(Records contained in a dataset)
- - - - - - -
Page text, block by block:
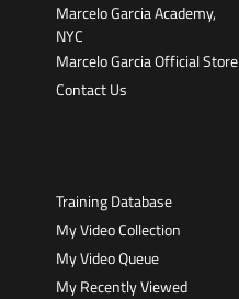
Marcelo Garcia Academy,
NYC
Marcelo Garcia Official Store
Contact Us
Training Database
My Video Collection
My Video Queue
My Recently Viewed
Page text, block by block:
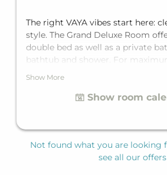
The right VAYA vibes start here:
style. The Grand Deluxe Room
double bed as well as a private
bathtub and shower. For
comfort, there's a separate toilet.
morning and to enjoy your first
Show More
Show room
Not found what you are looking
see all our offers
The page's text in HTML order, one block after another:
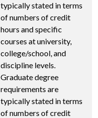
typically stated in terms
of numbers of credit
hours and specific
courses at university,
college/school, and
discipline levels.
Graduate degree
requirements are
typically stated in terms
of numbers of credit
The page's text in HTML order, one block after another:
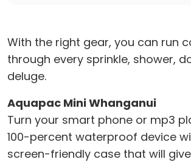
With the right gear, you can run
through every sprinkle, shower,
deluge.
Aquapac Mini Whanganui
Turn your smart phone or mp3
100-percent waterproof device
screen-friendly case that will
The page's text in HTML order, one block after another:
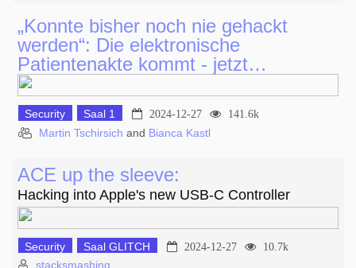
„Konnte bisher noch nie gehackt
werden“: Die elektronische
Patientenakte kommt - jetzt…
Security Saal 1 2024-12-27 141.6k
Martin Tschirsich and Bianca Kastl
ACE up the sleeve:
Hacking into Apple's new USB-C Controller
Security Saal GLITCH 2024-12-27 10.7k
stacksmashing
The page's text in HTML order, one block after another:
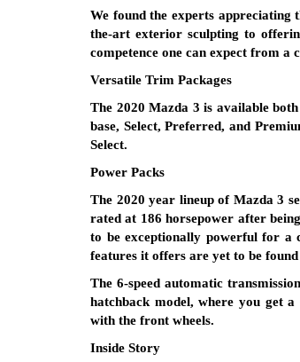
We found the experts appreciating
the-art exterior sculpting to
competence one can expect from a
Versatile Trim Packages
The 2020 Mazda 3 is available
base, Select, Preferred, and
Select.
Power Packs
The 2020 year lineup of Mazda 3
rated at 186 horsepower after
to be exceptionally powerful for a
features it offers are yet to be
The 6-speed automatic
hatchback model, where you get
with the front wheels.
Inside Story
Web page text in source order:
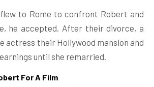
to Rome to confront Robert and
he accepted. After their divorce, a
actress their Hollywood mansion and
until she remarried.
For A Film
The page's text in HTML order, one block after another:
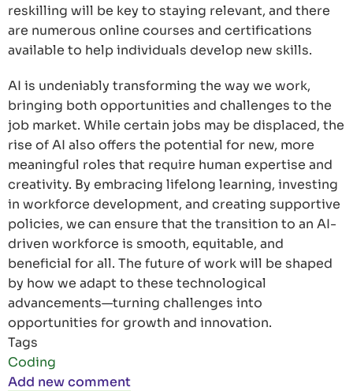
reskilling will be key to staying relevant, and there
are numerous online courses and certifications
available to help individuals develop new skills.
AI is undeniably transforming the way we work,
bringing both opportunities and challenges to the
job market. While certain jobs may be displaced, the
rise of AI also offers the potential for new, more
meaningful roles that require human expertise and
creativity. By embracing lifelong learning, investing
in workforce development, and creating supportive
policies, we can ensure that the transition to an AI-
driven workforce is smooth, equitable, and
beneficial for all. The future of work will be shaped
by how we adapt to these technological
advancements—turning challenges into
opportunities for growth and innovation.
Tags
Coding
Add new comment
- - - - - - -
▶ **PROBLEM DETAILS**
Please copy the data shown above, line by line and exactly, omitting the images.

▶ **RESULT FOR THIS TASK**
Page text, block by block:
Marcelo Garcia Academy,
NYC
Marcelo Garcia Official Store
Contact Us
Training Database
My Video Collection
My Video Queue
My Recently Viewed
Page text, block by block:
The right VAYA vibes start here:
style. The Grand Deluxe Room
double bed as well as a private
bathtub and shower. For
comfort, there's a separate toilet.
morning and to enjoy your first
Show More
Show room
Not found what you are looking
see all our offers
The page's text in HTML order, one block after another:
typically stated in terms
of numbers of credit
hours and specific
courses at university,
college/school, and
discipline levels.
Graduate degree
requirements are
typically stated in terms
of numbers of credit
The page's text in HTML order, one block after another:
With the right gear, you can run
through every sprinkle, shower,
deluge.
Aquapac Mini Whanganui
Turn your smart phone or mp3
100-percent waterproof device
screen-friendly case that will
The page's text in HTML order, one block after another:
„Konnte bisher noch nie gehackt
werden“: Die elektronische
Patientenakte kommt - jetzt…
Security Saal 1 2024-12-27 141.6k
Martin Tschirsich and Bianca Kastl
ACE up the sleeve:
Hacking into Apple's new USB-C Controller
Security Saal GLITCH 2024-12-27 10.7k
stacksmashing
The page's text in HTML order, one block after another:
We found the experts appreciating
the-art exterior sculpting to
competence one can expect from a
Versatile Trim Packages
The 2020 Mazda 3 is available
base, Select, Preferred, and
Select.
Power Packs
The 2020 year lineup of Mazda 3
rated at 186 horsepower after
to be exceptionally powerful for a
features it offers are yet to be
The 6-speed automatic
hatchback model, where you get
with the front wheels.
Inside Story
Web page text in source order:
to Rome to confront Robert and
he accepted. After their divorce, a
actress their Hollywood mansion and
until she remarried.
For A Film
The page's text in HTML order, one block after another:
reskilling will be key to staying relevant, and there
are numerous online courses and certifications
available to help individuals develop new skills.
AI is undeniably transforming the way we work,
bringing both opportunities and challenges to the
job market. While certain jobs may be displaced, the
rise of AI also offers the potential for new, more
meaningful roles that require human expertise and
creativity. By embracing lifelong learning, investing
in workforce development, and creating supportive
policies, we can ensure that the transition to an AI-
driven workforce is smooth, equitable, and
beneficial for all. The future of work will be shaped
by how we adapt to these technological
advancements—turning challenges into
opportunities for growth and innovation.
Tags
Coding
Add new comment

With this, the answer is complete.